* To do *
Go through the entries below and retype them exactly, omitting each picture.

* Given data *
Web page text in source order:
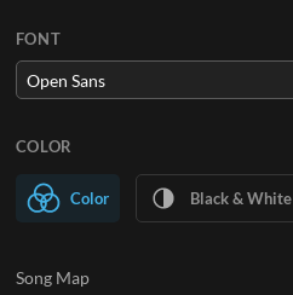
FONT
COLOR
Color Black & White
Song Map
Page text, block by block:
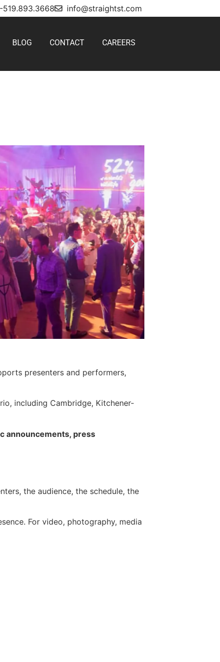
519.893.3668 info@straightst.com
BLOG CONTACT CAREERS
presenters and performers,
including Cambridge, Kitchener-
announcements, press
the audience, the schedule, the
For video, photography, media
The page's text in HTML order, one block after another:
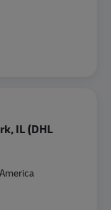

* Exercise result *
Web page text in source order:
FONT
COLOR
Color Black & White
Song Map
Page text, block by block:
519.893.3668 info@straightst.com
BLOG CONTACT CAREERS
presenters and performers,
including Cambridge, Kitchener-
announcements, press
the audience, the schedule, the
For video, photography, media
The page's text in HTML order, one block after another:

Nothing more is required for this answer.